Here, we will mention the combination of Extrae and Paraver tools that are developed at the Barcelona Supercomputing Center (BSC) and provide support for different architectures including CPUs and GPUs and also for different parallelisation levels, for instance, MPI, OpenMP, and MPI+OpenMP. Extrae is the tool used for producing trace files while Paraver is the visualiser/analyser tool.
In order to use Extrae, one needs to compile the code with debugging flag
(-g
). Events that should be monitored by Extrae are included in a .xml
file (extrae.xml
), for instance MPI or OpenMP:
<?xml version='1.0'?>
<trace enabled="yes"
home="/software/Extrae/3.8.0-gompi-2020b"
initial-mode="detail"
type="paraver" >
<mpi enabled="yes">
<counters enabled="yes" />
</mpi>
<openmp enabled="no">
<locks enabled="no" />
<counters enabled="no" />
</openmp>
</trace>
For the non-blocking deadlock and overlap cases discussed in the previous lecture, the MPI call events show the following patterns in Paraver:
Notice that the size in the horizontal axis for the grid was increased to 8000
to make the visualisation clearer. From the overlap case, we can see that some
work was interleaved (black region) between the MPI_Isend
and
MPI_Irecv
calls and the waiting call (red rectangles).
See also
Chapter 2 of the Using Advanced MPI book by William Gropp et al. show examples of using the functions described in this episode. [GHTL14]

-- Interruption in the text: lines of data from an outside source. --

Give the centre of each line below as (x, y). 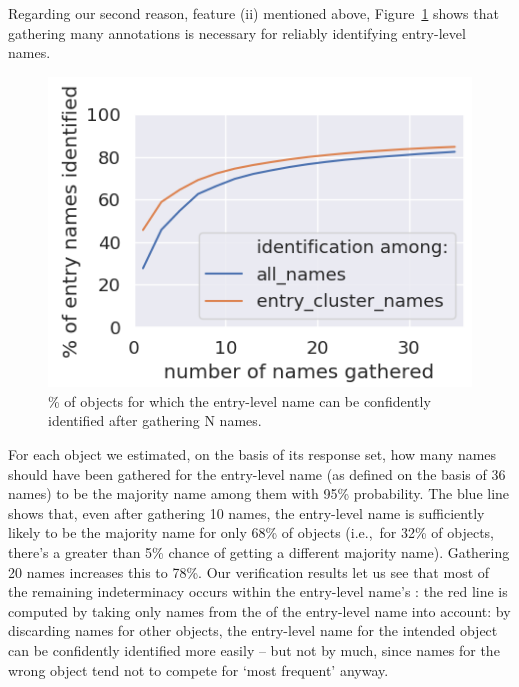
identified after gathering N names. (155, 420)
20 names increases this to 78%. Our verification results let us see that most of (249, 571)
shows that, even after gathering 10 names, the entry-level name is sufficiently (246, 512)
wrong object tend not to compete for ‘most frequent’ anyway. (198, 669)
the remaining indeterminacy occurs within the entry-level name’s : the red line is (258, 591)
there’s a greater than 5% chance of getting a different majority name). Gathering (259, 551)
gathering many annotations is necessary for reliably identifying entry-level (237, 32)
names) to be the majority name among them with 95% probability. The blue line (259, 493)
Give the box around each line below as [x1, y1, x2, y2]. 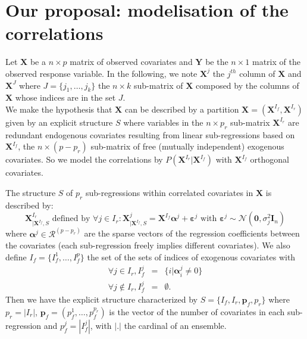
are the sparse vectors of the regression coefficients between [84, 227, 300, 240]
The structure [5, 186, 56, 198]
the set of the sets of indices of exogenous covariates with [87, 250, 296, 263]
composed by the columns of [196, 79, 299, 91]
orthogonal [250, 153, 289, 166]
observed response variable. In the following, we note [5, 67, 198, 79]
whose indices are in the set [15, 91, 116, 104]
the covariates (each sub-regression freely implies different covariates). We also [5, 239, 290, 251]
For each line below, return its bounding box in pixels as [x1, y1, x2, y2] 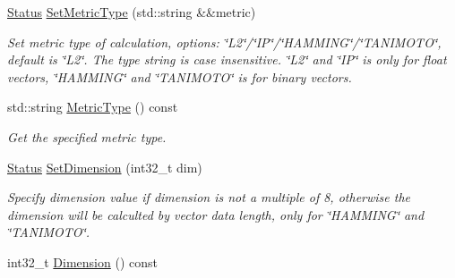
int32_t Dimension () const [7, 252, 158, 271]
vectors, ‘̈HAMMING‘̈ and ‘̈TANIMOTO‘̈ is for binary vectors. [7, 67, 352, 86]
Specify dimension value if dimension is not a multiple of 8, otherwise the [7, 188, 411, 206]
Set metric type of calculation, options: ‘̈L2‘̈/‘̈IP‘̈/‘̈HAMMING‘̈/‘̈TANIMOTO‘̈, [7, 32, 442, 51]
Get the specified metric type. [7, 127, 167, 146]
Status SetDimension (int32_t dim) [7, 157, 202, 176]
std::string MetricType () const [7, 97, 178, 116]
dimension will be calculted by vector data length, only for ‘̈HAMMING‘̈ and [7, 205, 425, 223]
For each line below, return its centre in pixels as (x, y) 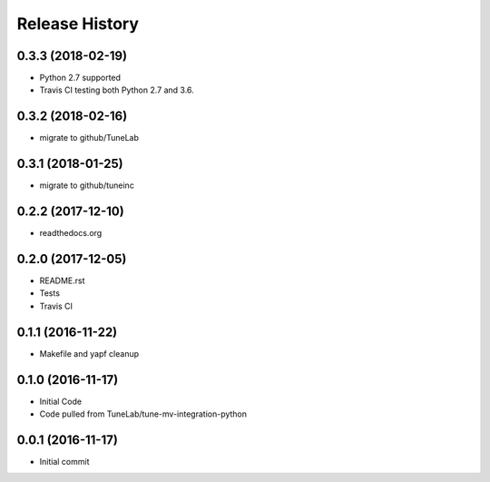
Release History (78, 24)
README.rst (62, 280)
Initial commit (64, 461)
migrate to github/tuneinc (87, 185)
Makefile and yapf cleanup (89, 353)
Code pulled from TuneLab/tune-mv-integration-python (143, 414)
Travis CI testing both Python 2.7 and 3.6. (117, 90)
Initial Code (60, 401)
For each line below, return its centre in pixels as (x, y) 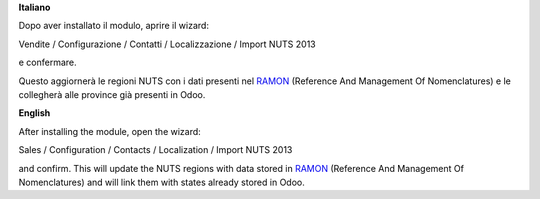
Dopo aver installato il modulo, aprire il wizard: (114, 26)
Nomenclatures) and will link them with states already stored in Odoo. (161, 182)
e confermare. (47, 62)
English (34, 113)
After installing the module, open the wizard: (110, 131)
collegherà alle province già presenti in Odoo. (112, 94)
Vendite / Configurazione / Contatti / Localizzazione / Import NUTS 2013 (167, 44)
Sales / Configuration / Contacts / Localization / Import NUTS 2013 (155, 150)

https://www.codingame.com/playgrounds/349/introduction-to-mpi/non-blocking-communications
Keypoints
Non-blocking collectives take advantage of the efficiency of collective communications and allow at the same time the possibility of interleaving useful work.
Although it sounds contradictory and unuseful, a non-blocking barrier is sometimes handy, for instance in the case where only a notification from the processses arriving to the barrier is needed.
There are several available tools that can allow you to analyse your code in detail. Here, we have described the Extrae and Paraver tools but there are others in the market.